The Status of the IUPAC InChI Chemical Structure Standard

It is well-known that IUPAC has been working for many years on the systematization of chemical compounds and the standardization of their nomenclature and concomitant terminology. This direction of development is quite easy to explain. Every day, the data produced by investigators all over the Earth increases dramatically; therefore, it is necessary to invent a universal chemical communication language that will allow us to merge and accumulate all discovered information. The nature of arising problems can be easily illustrated in the example of common names used. Let us consider a homological series of normal (unbranched) monocarboxylic acids: formic, acetic, propionic, butyric, valeric, caproic, enanthic, etc. Usually, these “aliases” were given due tothe natural sources they were extracted from or the names of compounds they were synthesized from. Based on these “aliases”, it is hard to imagine their structures without preliminary acquaintance. The nomenclature proposed by IUPAC provides an effective formalism of roots, prefixes and suffixes that allows for unique way to name the compounds under study (roots define the number of carbon atoms in the parental chain; suffixes show what class of compounds does the given structure belong to): methanoic, ethanoic, propanoic, butanoic, etc. The proposed nomenclature is based on a fundamental principle: “every name corresponds to only one compound, and every compound corresponds to only one name”. It automatically eliminates all uncertainty that appears in the case of common and rational nomenclatures.

Since big data sets became available due to impetuous progress in computer technologies and the Internet, the new problem arose for the IUPAC. There appeared a necessity to handle complicated molecular structures in a “string-like” formulation for an efficient data exchange and fast search among billions of structures in the chemical space. The new millennium was commemorated by the start of the IUPAC universal international chemical identifier development. In a similar way, in April of 2005, the first version of InChi (International Chemical Identifier) was released. Later, in January of 2009, the hash-like variant of InChi – InChiKey was proposed. The common advantage of this representation is the constant length of 27 characters, while for InChi there is no such limitation.

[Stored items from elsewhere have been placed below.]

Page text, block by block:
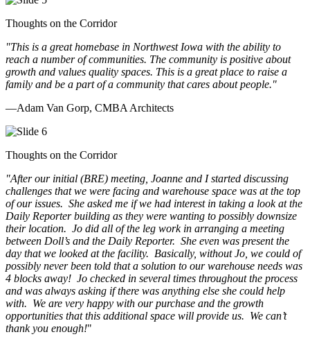
Thoughts on the Corridor
"This is a great homebase in Northwest Iowa with the ability to
reach a number of communities. The community is positive about
growth and values quality spaces. This is a great place to raise a
family and be a part of a community that cares about people."
—Adam Van Gorp, CMBA Architects
Thoughts on the Corridor
"After our initial (BRE) meeting, Joanne and I started discussing
challenges that we were facing and warehouse space was at the top
of our issues. She asked me if we had interest in taking a look at the
Daily Reporter building as they were wanting to possibly downsize
their location. Jo did all of the leg work in arranging a meeting
between Doll’s and the Daily Reporter. She even was present the
day that we looked at the facility. Basically, without Jo, we could of
possibly never been told that a solution to our warehouse needs was
4 blocks away! Jo checked in several times throughout the process
and was always asking if there was anything else she could help
with. We are very happy with our purchase and the growth
opportunities that this additional space will provide us. We can’t
thank you enough!"

It was developed especially for use within the search engines. However, InChIKey is not reversible and requires the storage of a dictionary that shows accordance of a particular compound to every InChIKey string.

The use of InChi and InChIKey opens exciting perspectives not only for web-search, data storage and database merging. Since the new extension that covers mixtures is currently under development, it allows using InChI for labelling vials with reagents. There is a possibility to combine the convenience of InChIKey and QR-codes. By furnishing all vials with a QR-code that stores the identification strings, it is easy to sort and search compounds at the chemical storehouses by automatic control systems or just use portable scanners/smartphones in laboratories. QR codes provide a high level of error corrections (even in case of a 20% damaged image it still can recognize the encoded data) and allow to store up to 3,000 characters. In figures below, several different links are encoded with QR-codes that contain InChIKey of caffeine.

https://pubchem.ncbi.nlm.nih.gov/compound/RYYVLZVUVIJVGH-UHFFFAOYSA-N
Link to PubChem

So, there are many possible applications of InChI and InChIKey combined with QR-codes that could simplify daily routine work in the chemical industry. It provides a lot of new directions in web/mobile development to make chemistry better.